**Action item:**
Output the data word for word. Begin at its first line and end at the line with "from within illustrator, [94, 309, 185, 322]".

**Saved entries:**

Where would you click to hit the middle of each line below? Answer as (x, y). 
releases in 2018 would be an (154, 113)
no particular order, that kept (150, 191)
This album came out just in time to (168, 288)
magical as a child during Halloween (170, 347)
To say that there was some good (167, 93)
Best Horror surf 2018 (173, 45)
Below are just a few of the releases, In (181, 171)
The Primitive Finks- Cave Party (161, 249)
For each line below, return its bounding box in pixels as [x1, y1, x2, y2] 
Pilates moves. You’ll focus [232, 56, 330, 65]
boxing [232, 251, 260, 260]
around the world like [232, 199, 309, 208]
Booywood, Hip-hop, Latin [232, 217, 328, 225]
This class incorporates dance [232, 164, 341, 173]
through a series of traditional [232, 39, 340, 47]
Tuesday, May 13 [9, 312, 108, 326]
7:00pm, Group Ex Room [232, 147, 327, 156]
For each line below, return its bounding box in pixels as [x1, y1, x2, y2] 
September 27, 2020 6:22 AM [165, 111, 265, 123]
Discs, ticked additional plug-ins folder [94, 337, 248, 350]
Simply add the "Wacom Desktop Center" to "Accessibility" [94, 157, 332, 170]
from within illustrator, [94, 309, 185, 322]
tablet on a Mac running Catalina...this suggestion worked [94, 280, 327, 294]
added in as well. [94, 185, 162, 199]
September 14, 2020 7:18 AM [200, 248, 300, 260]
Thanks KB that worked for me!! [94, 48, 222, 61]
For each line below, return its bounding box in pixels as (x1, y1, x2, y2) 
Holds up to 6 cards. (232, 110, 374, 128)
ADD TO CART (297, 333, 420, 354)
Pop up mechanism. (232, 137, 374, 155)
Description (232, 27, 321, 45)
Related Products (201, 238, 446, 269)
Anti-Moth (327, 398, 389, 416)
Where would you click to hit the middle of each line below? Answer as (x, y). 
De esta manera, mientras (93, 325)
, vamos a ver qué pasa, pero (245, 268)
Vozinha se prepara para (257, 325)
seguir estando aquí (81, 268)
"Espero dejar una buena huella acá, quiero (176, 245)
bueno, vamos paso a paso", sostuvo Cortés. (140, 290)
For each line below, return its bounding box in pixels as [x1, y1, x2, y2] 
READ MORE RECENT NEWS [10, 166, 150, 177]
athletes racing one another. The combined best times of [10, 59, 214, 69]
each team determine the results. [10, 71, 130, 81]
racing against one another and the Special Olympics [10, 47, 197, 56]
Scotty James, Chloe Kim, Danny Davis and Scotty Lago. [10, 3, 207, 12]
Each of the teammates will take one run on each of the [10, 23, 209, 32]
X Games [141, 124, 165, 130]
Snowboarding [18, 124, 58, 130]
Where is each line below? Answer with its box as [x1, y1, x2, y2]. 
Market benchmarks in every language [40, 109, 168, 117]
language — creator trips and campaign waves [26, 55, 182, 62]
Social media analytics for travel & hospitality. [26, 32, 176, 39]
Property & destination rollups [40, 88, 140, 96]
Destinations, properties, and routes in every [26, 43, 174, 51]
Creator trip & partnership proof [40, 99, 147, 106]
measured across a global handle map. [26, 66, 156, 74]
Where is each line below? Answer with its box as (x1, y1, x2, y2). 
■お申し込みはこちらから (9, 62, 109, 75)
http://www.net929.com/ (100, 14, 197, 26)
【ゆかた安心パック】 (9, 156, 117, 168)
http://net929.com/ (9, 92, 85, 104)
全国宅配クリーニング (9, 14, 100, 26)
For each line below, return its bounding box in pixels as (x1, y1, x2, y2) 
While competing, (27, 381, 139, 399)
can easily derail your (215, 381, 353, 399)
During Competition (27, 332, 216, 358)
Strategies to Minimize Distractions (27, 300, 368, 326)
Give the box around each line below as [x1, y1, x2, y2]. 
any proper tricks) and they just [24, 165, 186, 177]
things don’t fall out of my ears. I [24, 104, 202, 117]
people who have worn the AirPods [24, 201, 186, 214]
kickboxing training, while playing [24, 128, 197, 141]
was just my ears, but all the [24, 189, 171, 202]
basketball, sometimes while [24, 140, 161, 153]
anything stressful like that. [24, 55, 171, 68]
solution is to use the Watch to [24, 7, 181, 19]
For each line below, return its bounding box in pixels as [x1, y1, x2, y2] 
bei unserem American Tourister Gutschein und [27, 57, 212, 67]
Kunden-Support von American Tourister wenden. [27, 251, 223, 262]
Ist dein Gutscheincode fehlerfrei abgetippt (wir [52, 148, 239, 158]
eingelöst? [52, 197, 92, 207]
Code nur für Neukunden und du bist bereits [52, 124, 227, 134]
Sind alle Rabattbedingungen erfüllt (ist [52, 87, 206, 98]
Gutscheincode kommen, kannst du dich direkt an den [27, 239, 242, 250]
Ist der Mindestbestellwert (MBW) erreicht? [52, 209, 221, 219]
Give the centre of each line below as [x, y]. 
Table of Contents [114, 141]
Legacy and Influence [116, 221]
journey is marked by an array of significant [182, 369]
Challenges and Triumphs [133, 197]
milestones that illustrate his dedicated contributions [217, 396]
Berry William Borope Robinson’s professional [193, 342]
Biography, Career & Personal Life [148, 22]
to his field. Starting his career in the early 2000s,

**Response box:**
Where would you click to hit the middle of each line below? Answer as (x, y). 
releases in 2018 would be an (154, 113)
no particular order, that kept (150, 191)
This album came out just in time to (168, 288)
magical as a child during Halloween (170, 347)
To say that there was some good (167, 93)
Best Horror surf 2018 (173, 45)
Below are just a few of the releases, In (181, 171)
The Primitive Finks- Cave Party (161, 249)
For each line below, return its bounding box in pixels as [x1, y1, x2, y2] 
Pilates moves. You’ll focus [232, 56, 330, 65]
boxing [232, 251, 260, 260]
around the world like [232, 199, 309, 208]
Booywood, Hip-hop, Latin [232, 217, 328, 225]
This class incorporates dance [232, 164, 341, 173]
through a series of traditional [232, 39, 340, 47]
Tuesday, May 13 [9, 312, 108, 326]
7:00pm, Group Ex Room [232, 147, 327, 156]
For each line below, return its bounding box in pixels as [x1, y1, x2, y2] 
September 27, 2020 6:22 AM [165, 111, 265, 123]
Discs, ticked additional plug-ins folder [94, 337, 248, 350]
Simply add the "Wacom Desktop Center" to "Accessibility" [94, 157, 332, 170]
from within illustrator, [94, 309, 185, 322]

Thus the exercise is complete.